The Simon Fraser University in Canada teaches climate-friendly and sustainable working practices for engineers in the energy sector. The new build for the teaching block sets a good example.
Simon Fraser University in Surrey, Canada, is working on clean solutions for future power generation. The Sustainable Energy and Engineering Program (SEE), which teaches integrated and interdisciplinary approaches for clean, renewable and sustainable energy solutions for the future, forms part of the study program in energy engineering. The university itself has lived up to this ambition by deploying sustainable solutions to construct the new study course building, earning a gold LEED certificate in the process.
The approximately 60 lecturers and more than 500 students use a five-story building distributed over 16,000 square meters that was designed by the Canadian office Revery Architecture. Shinobu Homma and his team faced a special challenge: Due to an extremely tight schedule, at times the design and construction phases were running concurrently. “The constrained schedule was also a fundamental consideration in the decision to utilize prefabricated precast elements for the façade which not only allowed the building to be closed in quickly to meet government funding deadlines, but also minimized construction debris and noise impact on site”, say the architects. A long life cycle and low maintenance requirements also played a role in the choice of precast concrete elements.
Revery designed the building around a light-flooded atrium, accommodated laboratories for dry and wet experiments, study rooms, an auditorium with 400 seats, offices and common areas for the students.
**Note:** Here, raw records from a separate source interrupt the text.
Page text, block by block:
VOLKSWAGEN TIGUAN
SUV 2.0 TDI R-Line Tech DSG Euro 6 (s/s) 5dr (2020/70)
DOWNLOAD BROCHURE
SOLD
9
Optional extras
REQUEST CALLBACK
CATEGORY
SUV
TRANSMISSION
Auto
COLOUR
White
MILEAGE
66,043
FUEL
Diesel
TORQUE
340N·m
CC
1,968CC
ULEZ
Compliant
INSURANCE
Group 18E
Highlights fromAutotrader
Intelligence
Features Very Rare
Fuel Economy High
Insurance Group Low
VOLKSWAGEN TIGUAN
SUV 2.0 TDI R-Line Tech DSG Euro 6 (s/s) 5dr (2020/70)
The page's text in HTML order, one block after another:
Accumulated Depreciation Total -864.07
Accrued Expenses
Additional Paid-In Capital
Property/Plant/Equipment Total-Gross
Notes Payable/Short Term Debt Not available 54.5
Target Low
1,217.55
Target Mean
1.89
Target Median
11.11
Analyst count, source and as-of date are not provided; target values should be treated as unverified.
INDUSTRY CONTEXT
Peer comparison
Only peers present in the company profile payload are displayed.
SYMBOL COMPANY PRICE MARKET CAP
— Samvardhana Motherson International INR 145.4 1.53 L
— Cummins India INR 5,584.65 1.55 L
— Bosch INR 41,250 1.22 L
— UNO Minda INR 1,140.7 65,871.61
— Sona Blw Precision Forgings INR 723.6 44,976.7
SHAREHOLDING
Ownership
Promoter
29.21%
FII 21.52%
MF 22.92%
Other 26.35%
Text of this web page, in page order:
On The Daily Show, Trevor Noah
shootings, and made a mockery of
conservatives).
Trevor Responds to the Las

The façade consists of wavy, high-performance concrete elements and reflective glass. “The design, derived from abstracted circuit board imagery and replicated on the wooden panels lining the lecture hall, symbolizes the technological subject matter that will be taught within the building and creates an eye-catching landmark in Surrey’s City Centre area”, say the architects.
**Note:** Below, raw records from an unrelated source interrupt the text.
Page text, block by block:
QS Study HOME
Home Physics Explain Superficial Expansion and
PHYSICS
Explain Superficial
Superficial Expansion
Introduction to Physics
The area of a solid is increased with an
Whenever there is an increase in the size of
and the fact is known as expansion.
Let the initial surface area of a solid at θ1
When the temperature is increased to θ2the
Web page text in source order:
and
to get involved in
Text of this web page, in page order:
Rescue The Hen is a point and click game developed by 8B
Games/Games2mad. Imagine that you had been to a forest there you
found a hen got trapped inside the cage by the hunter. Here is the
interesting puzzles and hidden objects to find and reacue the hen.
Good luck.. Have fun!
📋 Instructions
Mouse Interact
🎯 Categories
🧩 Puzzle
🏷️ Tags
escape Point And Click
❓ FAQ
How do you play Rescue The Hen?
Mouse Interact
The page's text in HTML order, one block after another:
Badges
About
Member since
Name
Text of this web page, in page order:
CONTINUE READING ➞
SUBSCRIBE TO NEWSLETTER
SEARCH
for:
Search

The SureClad Concrete precast plant assumed production of the precast elements. “The stunning precast pieces are textured with a wave-patterned surface, a technically difficult finish when working with unforgiving white concrete”, says Zoran Stanojevic of SureClad. The SureClad experts produced and installed 736 white precast concrete elements, 335 of them with the unique circuit board design. The concrete was a mixture of white sand, white cement and a soft gray aggregate.
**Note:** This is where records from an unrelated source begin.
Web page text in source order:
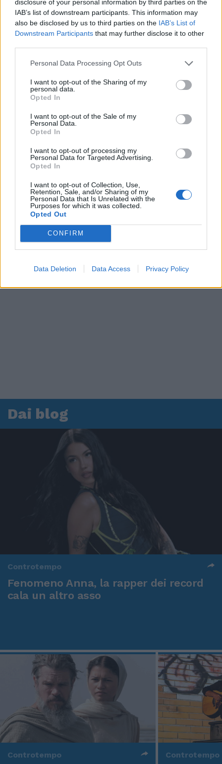
disclosure of your personal information by third parties on the
IAB’s list of downstream participants. This information may
also be disclosed by us to third parties on the IAB’s List of
Downstream Participants that may further disclose it to other
Personal Data Processing Opt Outs
I want to opt-out of the Sharing of my
personal data.
Opted In
I want to opt-out of the Sale of my
Personal Data.
Opted In
I want to opt-out of processing my
Personal Data for Targeted Advertising.
Opted In
I want to opt-out of Collection, Use,
Retention, Sale, and/or Sharing of my
Personal Data that Is Unrelated with the
Purposes for which it was collected.
Opted Out
CONFIRM
Data Deletion Data Access Privacy Policy
in ospedale. Le dichiarazioni ai giornalisti
Dai blog
Controtempo
Fenomeno Anna, la rapper dei record
cala un altro asso
Controtempo Controtempo
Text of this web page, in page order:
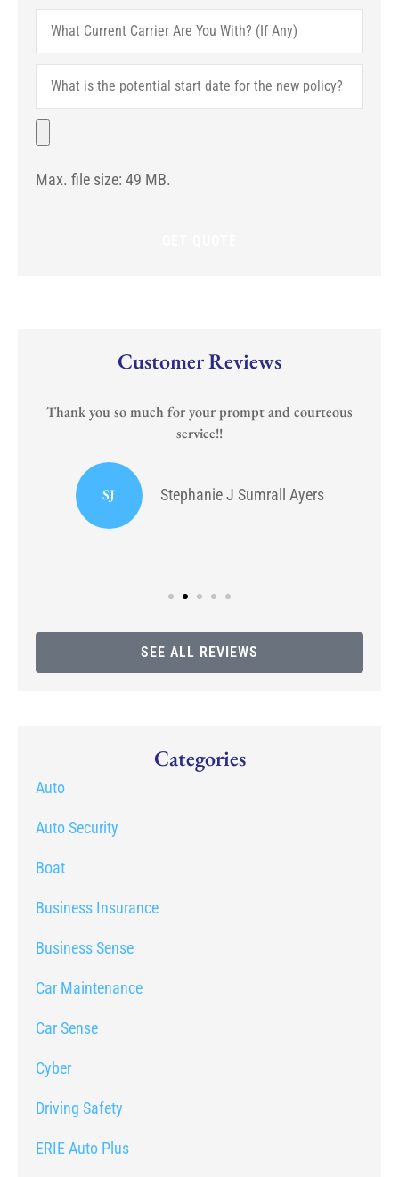
What
Current
Are
You
With?
(If
Any)
What
potential
date
the
File
Max. file size: 49 MB.
Customer Reviews
Thank you so much for your prompt and courteous
service!!
SJ Stephanie J Sumrall Ayers
SEE ALL REVIEWS
Categories
Auto
Auto Security
Boat
Business Insurance
Business Sense
Car Maintenance
Car Sense
Cyber
Driving Safety
ERIE Auto Plus
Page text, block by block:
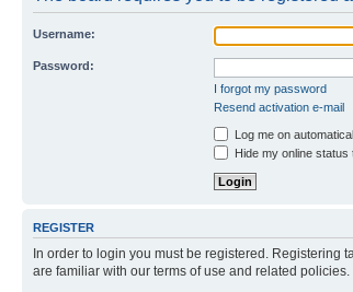
Username:
Password:
I forgot my password
Resend activation e-mail
Log me on
Hide my online status
REGISTER
In order to login you must be registered. Registering
are familiar with our terms of use and related

Elastic formliners were used to give the finished parts their structure. For this purpose, RECKLI’s American subsidiary US Formliner initially produced individual positive models according to the ideas of the design team, which were then used to cast the molds. Nine formliners were used in six different versions.
When pouring the custom concrete mix, SureClad encountered slight discoloration of the white concrete and asked US Formliner for help. The experts recommended the use of RECKLI PUR seals and thinners. With the use of construction chemicals from the RECKLI Precision Chemicals division, no further discoloration occurred.
The production and installation process took five-and-a-half months and was completed in June 2018. In 2018 The façade won an award from the Canadian Institute for Precast Concrete and Prestressed Concrete for its innovative design, implementation and cooperation.